[Dataset items]

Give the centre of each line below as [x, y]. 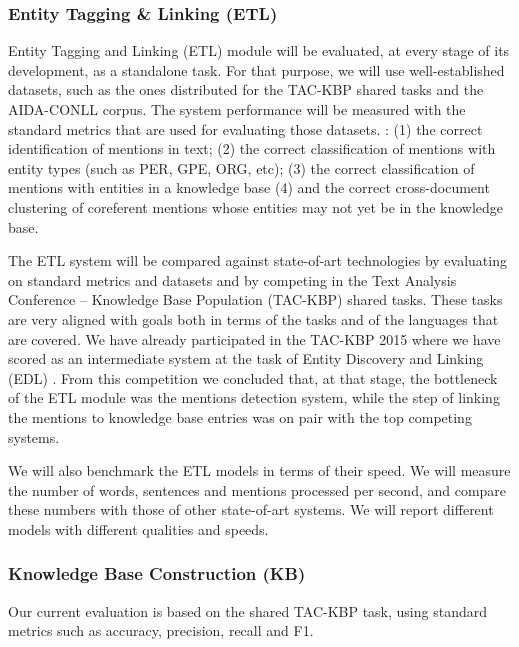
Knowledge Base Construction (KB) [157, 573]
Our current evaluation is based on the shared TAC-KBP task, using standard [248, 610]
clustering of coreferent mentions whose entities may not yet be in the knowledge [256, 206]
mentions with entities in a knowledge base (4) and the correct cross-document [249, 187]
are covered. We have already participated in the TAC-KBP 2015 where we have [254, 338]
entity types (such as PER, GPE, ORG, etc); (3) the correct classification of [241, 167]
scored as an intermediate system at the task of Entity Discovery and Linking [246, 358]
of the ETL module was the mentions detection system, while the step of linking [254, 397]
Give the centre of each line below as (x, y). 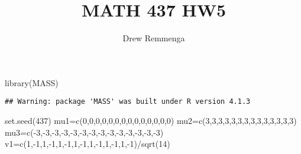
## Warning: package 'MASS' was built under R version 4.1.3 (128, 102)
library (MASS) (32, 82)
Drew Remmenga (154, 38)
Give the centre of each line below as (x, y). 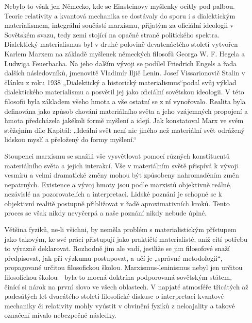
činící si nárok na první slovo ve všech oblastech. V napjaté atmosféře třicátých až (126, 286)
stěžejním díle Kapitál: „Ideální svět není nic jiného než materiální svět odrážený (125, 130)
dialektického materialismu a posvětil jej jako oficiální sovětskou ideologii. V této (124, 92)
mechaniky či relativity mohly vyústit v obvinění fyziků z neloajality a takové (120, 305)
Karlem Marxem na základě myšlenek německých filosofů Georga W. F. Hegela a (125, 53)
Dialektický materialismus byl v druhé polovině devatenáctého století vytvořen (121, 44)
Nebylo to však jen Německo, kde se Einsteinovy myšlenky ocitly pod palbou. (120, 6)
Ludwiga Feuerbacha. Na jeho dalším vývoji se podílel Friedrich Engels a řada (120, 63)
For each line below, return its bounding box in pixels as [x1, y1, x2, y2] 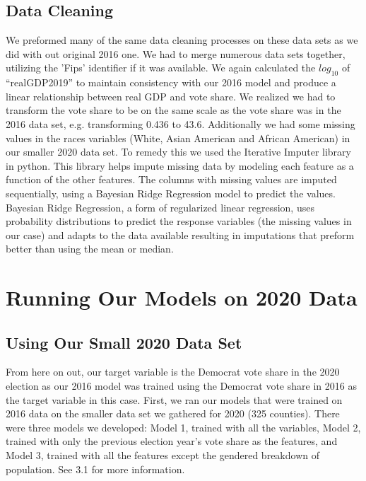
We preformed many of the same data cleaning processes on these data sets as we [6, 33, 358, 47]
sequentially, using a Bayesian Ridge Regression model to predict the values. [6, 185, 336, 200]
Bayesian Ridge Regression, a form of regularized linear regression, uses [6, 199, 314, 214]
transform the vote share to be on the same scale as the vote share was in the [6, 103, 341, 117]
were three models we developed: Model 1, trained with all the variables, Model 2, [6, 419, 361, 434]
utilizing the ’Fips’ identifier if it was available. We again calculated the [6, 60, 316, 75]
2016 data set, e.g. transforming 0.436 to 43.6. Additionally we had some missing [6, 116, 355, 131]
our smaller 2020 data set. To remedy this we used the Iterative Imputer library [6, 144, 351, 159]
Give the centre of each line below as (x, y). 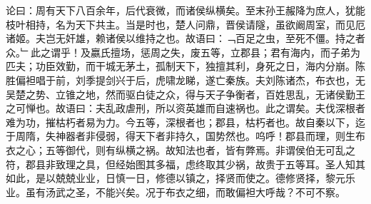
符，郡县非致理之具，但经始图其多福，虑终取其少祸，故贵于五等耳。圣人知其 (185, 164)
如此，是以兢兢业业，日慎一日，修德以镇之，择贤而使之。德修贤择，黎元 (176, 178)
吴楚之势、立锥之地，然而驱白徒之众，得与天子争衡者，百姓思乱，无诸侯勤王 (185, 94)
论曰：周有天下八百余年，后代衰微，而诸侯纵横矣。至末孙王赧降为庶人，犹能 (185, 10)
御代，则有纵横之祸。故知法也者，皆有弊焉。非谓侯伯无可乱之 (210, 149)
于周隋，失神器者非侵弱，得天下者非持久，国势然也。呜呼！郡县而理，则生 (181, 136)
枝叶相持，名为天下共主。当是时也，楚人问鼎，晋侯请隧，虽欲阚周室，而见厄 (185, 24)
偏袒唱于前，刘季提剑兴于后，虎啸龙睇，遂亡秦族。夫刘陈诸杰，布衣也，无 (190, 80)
==
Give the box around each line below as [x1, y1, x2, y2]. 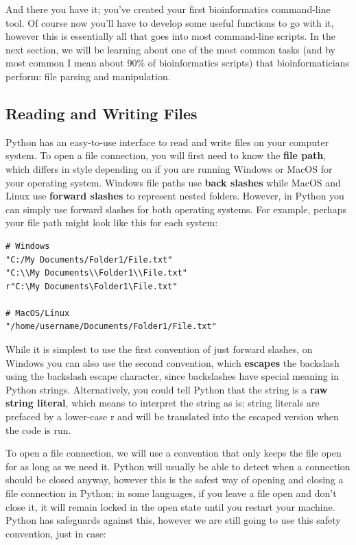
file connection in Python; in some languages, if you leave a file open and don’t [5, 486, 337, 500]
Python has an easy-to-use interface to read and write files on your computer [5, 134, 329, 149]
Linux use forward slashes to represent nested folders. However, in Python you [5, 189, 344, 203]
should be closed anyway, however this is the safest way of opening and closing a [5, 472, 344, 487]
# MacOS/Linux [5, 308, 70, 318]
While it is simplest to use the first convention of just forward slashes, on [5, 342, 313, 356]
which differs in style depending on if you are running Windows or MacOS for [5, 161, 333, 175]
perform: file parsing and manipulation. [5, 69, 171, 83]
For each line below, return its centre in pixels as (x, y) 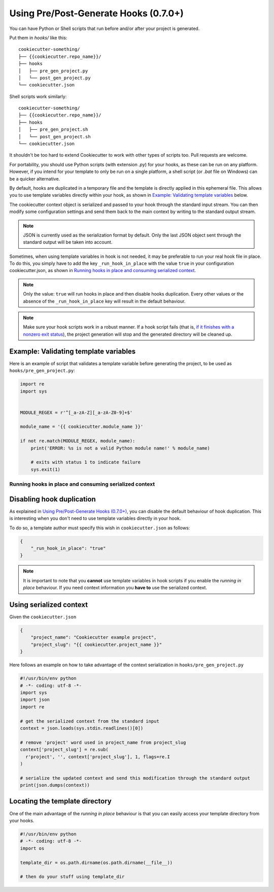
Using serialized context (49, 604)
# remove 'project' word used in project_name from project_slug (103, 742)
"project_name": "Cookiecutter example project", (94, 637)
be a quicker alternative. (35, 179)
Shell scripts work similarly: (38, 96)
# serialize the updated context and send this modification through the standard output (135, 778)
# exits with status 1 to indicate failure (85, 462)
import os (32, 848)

## Exercise goal
Take the lines above from the one containing "Shell scripts work similarly: (38, 96)" to the one containing "import os (32, 848)" and retype them exactly, both ends included, with nothing added.

## Finished exercise
Shell scripts work similarly: (38, 96)
# serialize the updated context and send this modification through the standard output (135, 778)
# exits with status 1 to indicate failure (85, 462)
import os (32, 848)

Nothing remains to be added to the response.